The court justified its decision as follows:

The Court of Appeals has recognized that where the KFF alert flags a file as child pornography, an agent could be acting outside the scope of the warrant if he opens the flagged files without obtaining a new warrant. . . .

By opening the “Vicky” files flagged by the KFF alert, McNamee knew or should have known that those files would be outside the scope of the warrant to search for evidence of passport fraud or identity theft, particularly as the warrant did not specifically refer to evidence found in video files. . . .

. . . the Court finds that Agent McNamee took an affirmative additional step to enable the KFF alerts that would identify known child pornography files as part of his search for evidence of passport fraud or identity theft. In a case where the professed subject matter sought in the search bore no resemblance to child pornography, it is difficult to construe this as anything other than a deliberate expansion of the scope of the warrant, or at the very least, an affirmative step that effectively did so.

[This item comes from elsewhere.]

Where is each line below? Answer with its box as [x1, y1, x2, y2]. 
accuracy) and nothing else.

Holding that use of a method like KFF to search a computer which was not suspected of child pornography at the outset, is the correct outcome. As the court said, that was an affirmative step. The government argued that the evidence would have inevitably been found (which is likely true if they had just done a straight image search and ran through those images), but the court was unpersuaded by that argument, stating that it missed the point. And to the extent that the government intertwined the inevitability of file discovery to the plain view doctine, the court was still unpersuaded. The court stated that  the KFF had placed the officer somewhere he wasn’t supposed to be (by bringing the files directly to his attention) and that is different in kind from other cases where CP found in the course of an investigation is allowed because it is discovered inadvertently – often under plain view doctrine. The court noted that “the suggestion that the agent inadvertently came across a file when that same agent specifically set up the situation to find and highlight this type of file by ‘clicking’ to enable the KFF alert is untenable.”

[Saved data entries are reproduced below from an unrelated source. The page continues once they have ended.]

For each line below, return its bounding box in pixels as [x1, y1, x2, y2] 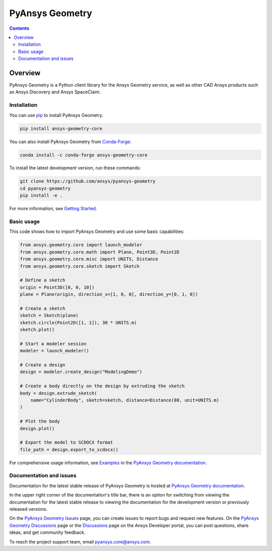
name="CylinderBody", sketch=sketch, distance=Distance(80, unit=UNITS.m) [30, 397, 219, 403]
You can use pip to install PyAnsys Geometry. [9, 112, 103, 118]
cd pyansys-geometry [20, 186, 71, 191]
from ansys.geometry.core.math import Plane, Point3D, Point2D [20, 249, 180, 255]
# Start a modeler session [20, 341, 87, 346]
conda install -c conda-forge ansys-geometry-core [20, 152, 148, 158]
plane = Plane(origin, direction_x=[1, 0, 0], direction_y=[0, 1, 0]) [20, 291, 198, 297]
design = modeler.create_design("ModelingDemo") [20, 369, 143, 375]
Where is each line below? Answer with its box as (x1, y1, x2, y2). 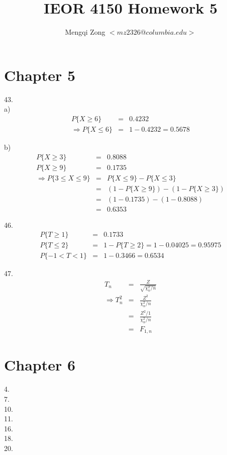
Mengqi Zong (65, 27, 105, 37)
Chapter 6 (4, 354, 76, 375)
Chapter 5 (4, 64, 76, 85)
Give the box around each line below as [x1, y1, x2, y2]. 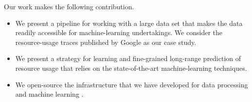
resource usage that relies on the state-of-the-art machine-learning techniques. [15, 62, 247, 73]
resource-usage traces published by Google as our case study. [15, 37, 197, 47]
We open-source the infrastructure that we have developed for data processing [15, 79, 248, 89]
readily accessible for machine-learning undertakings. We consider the [15, 27, 222, 38]
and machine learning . [15, 89, 84, 99]
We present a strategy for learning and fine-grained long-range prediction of [15, 53, 241, 63]
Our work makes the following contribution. [4, 1, 134, 11]
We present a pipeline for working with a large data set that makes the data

The court summed up the holding stating that each step in the process may not have violated the Fourth Amendment, but (1) the knowing use of the KFF with CP values, (2) the alerts on the CP,  and (3) the choice to open the files to confirm their contents combined to lead to only one permissible outcome: suppression.

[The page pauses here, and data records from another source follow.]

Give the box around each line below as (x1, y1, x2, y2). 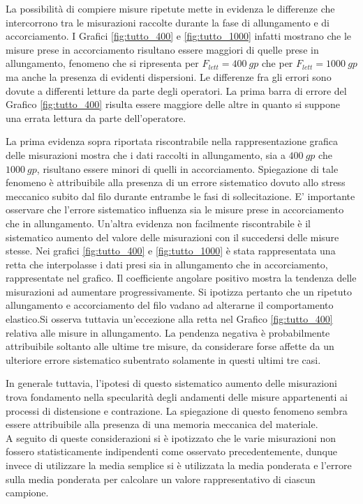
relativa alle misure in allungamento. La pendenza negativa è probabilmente (6, 325, 330, 339)
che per (261, 56, 293, 70)
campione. (6, 485, 49, 500)
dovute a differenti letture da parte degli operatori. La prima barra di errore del (6, 83, 347, 98)
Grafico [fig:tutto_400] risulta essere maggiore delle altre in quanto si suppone (6, 97, 341, 112)
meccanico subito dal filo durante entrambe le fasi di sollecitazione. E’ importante (6, 188, 355, 203)
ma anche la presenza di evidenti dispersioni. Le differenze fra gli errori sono (6, 69, 332, 84)
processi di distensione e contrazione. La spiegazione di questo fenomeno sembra (6, 403, 348, 418)

The court correctly noted that this problem is not going away, and that evidence from computers must be dealt with differently because of its permanence, and the unlikeliness of a staleness argument. The courts offered that:

Given the ever increasing state of technology and consequently, technology related crimes, the Court finds that this issue is not going to go away, and in fact, will likely become more prevalent and finely contoured. Digital images or files can be located nearly anywhere on a computer and “may be manipulated to hide their true contents.” . . . Accordingly, more comprehensive and systematic searches have been found to be reasonable. . . . Nevertheless, it is also important to note that there is normally no fear of degradation or dissipation of evidence or a rapidly evolving situation requiring the need to “shoot from the hip” in examining seized computer files without a proper warrant. . . . In fact, Judge Posner recently noted that the doctrine of staleness has taken on new contours as a result of technological advancements and the importance of employing a “realistic understanding of modern computer technology” when evaluating Fourth Amendment challenges to computer searches.